───── Given data
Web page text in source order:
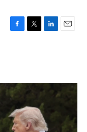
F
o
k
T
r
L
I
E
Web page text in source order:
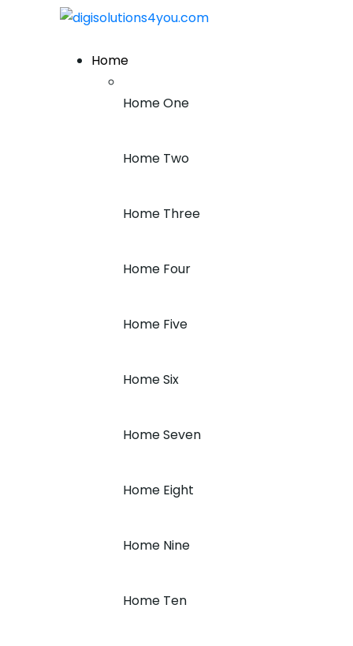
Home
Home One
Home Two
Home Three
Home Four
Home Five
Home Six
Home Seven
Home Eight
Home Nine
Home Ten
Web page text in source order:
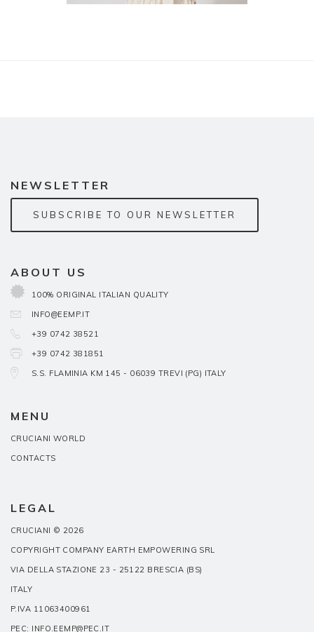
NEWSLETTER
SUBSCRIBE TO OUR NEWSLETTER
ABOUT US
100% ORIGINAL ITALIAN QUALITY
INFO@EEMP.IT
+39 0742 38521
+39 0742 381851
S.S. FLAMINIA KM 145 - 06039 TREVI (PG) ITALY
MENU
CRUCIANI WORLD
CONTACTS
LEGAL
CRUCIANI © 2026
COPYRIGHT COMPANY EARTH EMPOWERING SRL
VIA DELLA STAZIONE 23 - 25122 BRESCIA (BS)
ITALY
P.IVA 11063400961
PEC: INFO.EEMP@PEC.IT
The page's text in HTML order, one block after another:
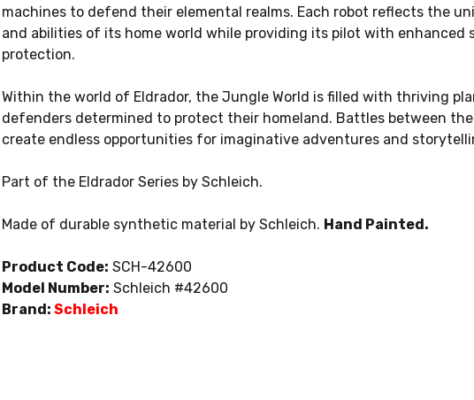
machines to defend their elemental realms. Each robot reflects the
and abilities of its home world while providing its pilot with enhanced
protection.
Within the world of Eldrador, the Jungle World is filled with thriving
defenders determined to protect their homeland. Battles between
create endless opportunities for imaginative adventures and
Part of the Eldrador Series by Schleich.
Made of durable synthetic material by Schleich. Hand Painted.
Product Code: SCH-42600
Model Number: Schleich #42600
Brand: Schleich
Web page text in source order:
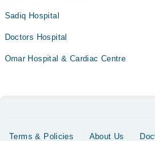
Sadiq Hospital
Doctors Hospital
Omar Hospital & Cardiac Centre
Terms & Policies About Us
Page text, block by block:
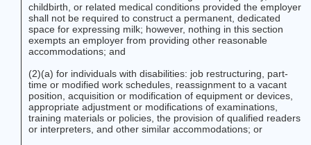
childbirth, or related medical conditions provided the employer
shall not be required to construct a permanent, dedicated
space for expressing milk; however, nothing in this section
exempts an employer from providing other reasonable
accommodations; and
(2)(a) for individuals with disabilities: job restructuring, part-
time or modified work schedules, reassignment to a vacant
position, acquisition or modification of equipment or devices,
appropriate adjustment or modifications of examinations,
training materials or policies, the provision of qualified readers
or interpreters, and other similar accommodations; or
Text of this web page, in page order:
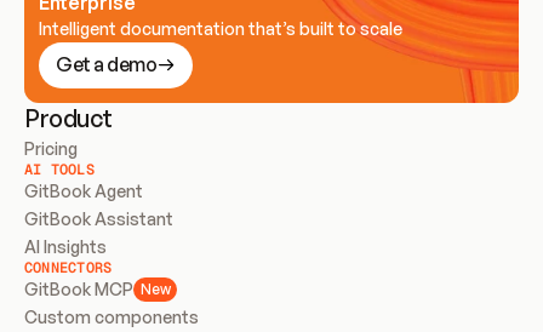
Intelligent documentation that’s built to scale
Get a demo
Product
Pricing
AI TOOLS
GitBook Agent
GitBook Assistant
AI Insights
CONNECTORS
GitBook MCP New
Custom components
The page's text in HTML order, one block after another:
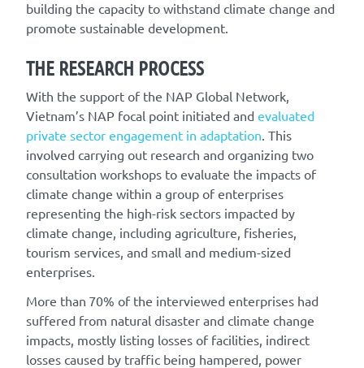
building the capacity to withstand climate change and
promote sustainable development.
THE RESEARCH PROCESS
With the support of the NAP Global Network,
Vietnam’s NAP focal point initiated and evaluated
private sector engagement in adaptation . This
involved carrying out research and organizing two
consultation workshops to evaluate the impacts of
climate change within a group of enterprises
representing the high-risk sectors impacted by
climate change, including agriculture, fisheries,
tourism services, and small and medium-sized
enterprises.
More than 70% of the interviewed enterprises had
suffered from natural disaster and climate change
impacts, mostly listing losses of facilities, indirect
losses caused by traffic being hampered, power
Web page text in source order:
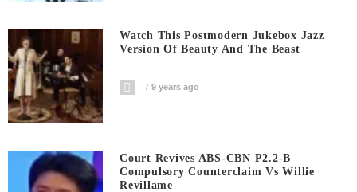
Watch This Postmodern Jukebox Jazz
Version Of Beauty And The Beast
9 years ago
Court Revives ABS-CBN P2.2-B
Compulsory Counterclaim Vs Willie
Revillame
──────────
■ Requirement: Your answer must be an exact copy of the lines above, from the line that contains "Custom components" through the final line, with no pictures in it.

■ Response to the exercise:
Custom components
The page's text in HTML order, one block after another:
building the capacity to withstand climate change and
promote sustainable development.
THE RESEARCH PROCESS
With the support of the NAP Global Network,
Vietnam’s NAP focal point initiated and evaluated
private sector engagement in adaptation . This
involved carrying out research and organizing two
consultation workshops to evaluate the impacts of
climate change within a group of enterprises
representing the high-risk sectors impacted by
climate change, including agriculture, fisheries,
tourism services, and small and medium-sized
enterprises.
More than 70% of the interviewed enterprises had
suffered from natural disaster and climate change
impacts, mostly listing losses of facilities, indirect
losses caused by traffic being hampered, power
Web page text in source order:
Watch This Postmodern Jukebox Jazz
Version Of Beauty And The Beast
9 years ago
Court Revives ABS-CBN P2.2-B
Compulsory Counterclaim Vs Willie
Revillame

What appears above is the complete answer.